Oral tissue extracts were prepared with lysis buffer (Phosphate-Buffered Saline (PBS), containing one percent Nonidet P40, 0.1 percent SDS, 1 mM phenylmethylsulfonylfluoride, 2 μg/mL aprotinin). Samples containing 50 μg protein were subjected to 15 percent sodium dodecyl sulfate-polyacrylamide gel electrophoresis and transferred to polyvinylidene fluoride membranes. After regular blocking and washing, the membranes were incubated with rabbit polyclonal antibody (1:1000 dilution) against NNMT (Richard Weinshilboum, Mayo Clinic, Rochester, MN, USA) for two hours followed by incubation with horseradish peroxidase-conjugated goat anti-rabbit IgG (Pierce, Rockford, IL USA; 1:2000 dilution) for two hours.
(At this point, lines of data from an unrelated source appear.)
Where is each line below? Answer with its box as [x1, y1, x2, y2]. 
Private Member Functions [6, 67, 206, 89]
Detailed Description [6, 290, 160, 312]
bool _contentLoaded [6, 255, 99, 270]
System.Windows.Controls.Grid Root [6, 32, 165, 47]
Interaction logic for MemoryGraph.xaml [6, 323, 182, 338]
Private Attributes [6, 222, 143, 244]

NNMT protein was visualized using an enhanced chemiluminescent substrate (SuperSignal West Femto Maximum Sensitivity Substrate, Pierce).

Immunohistochemical Analyses

Serial sections (4-µm) from formalin-fixed, paraffin-embedded blocks of tumor representative areas were cut for each case. Only sections containing sufficient neoplastic and normal epithelium to assess the antibody reactivity with 1000 cells were considered for this study.
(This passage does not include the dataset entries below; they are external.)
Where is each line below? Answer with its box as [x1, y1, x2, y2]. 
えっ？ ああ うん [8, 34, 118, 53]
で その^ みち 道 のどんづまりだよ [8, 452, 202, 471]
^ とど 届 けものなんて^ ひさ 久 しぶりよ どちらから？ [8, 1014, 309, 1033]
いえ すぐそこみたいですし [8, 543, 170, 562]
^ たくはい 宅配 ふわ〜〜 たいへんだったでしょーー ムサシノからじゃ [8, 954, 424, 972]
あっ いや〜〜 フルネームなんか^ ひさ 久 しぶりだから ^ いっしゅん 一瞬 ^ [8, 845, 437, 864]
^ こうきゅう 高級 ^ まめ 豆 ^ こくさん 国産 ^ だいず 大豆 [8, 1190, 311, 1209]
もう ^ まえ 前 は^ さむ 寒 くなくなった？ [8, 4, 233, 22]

Immunohistochemistry was then performed on the remaining sections mounted on poly-L-lysine-coated glass slides. Deparaffined and rehydrated sections were incubated for 30 min in three percent H2O2/methanol to quench endogenous peroxidase activity, and then rinsed for 20 min with phosphate-buffered saline (Bio-Optica M107, Milan, Italy). Non-specific protein binding was attenuated by incubation for 30 min with five percent horse serum in PBS. Specimens were incubated overnight with polyclonal rabbit antibody anti-human NNMT (Richard Weinshilboum, Mayo Clinic) at a dilution of 1:500. The specificity of this antibody has been described in the literature (11).
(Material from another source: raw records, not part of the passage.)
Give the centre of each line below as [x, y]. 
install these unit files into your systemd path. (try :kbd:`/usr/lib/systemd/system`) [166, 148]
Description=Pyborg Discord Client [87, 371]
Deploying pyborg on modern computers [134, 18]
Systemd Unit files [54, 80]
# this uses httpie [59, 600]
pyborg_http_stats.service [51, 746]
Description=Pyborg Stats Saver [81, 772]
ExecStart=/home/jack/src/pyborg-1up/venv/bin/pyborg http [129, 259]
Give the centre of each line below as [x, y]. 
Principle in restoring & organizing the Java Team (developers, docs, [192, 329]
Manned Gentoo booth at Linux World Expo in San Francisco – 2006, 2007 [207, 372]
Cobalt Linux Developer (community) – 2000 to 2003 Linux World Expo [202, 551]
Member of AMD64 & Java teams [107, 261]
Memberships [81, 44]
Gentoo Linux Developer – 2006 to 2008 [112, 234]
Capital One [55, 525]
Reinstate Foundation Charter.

The antibody was applied directly to the section and the slides were incubated overnight (4° C) in a “humidified chamber.” The sections were washed three times with PBS at room temperature. Immune complexes were subsequently treated with the secondary byotinilated antibody and then detected by streptavidin peroxidase, both incubated for 30 min at room temperature (Vectastain ABC kit, Vector Laboratories, Burlingame, CA, USA). After rinsing with three changes of PBS, the immunoreactivity was visualized by development for two minutes with 0.1 percent 3.3′-diaminobenzidine and 0.02 percent hydrogen peroxide (DAB substrate kit, Vector Laboratories Burlingame, CA, USA). Sections were counterstained with Mayer’s haematoxylin, mounted with permanent mounting medium and examined by light microscopy.

Positive controls consisted of tissue specimen sections of human kidney tumor with known antigenic reactivity. A negative control was performed in all cases by substituting the primary antibody for normal mouse serum. Negative controls in all instances resulted in a negative immunoreactivity for NNMT.

Statistical Analysis

Data were analyzed using GraphPad Prism software version 4.00 for Windows (GraphPad Software, San Diego, CA, USA). Significant differences (P < 0.05) between groups were determined using one-way analysis of variance and the Mean-Whitney test. Correlation between variables was assessed by Spearman test. Survival curves were analyzed according to the method of Kaplan-Meier and for differences between curves the P value was calculated by the log-rank test. A P value of less than 0.05 was accepted as statistically significant.

Results

Semiquantitative RT-PCR and Real-time Quantitative PCR

We first examined NNMT mRNA expression in paired tumor (T) and non-tumor (NT) surgical specimens of 22 patients who underwent surgery for OSCC by semiquantitative RT-PCR, as described under Materials. A transcript of 238 bp corresponding to NNMT mRNA was detected in all samples as expected (Figure 1). Correct identification of NNMT band was first verified by DNA cloning and sequencing (results not shown). Amplified fragments from tumor and non-tumor tissues were compared after being normalized by the intensity of β-actin gene, used as internal control. Compared with normal mucosa, OSCC exhibited significantly increased expression of NNMT in 11 of 22 (50 percent) examined patients (see Figure 1). Interestingly, NNMT was upregulated in most of the favorable OSCCs (N0), while no marked NNMT expression alterations between tumor and normal mucosa were detected in most of the unfavorable OSCCs (N+).
Figure 1

Semiquantitative RT-PCR. NNMT expression was analyzed in set of paired tumor (T) and non tumor (N) tissues from favorable (NO, cases 1 to 13) and unfavorable (N+, cases 14 to 22) OSCCs. β-actin served as internal control.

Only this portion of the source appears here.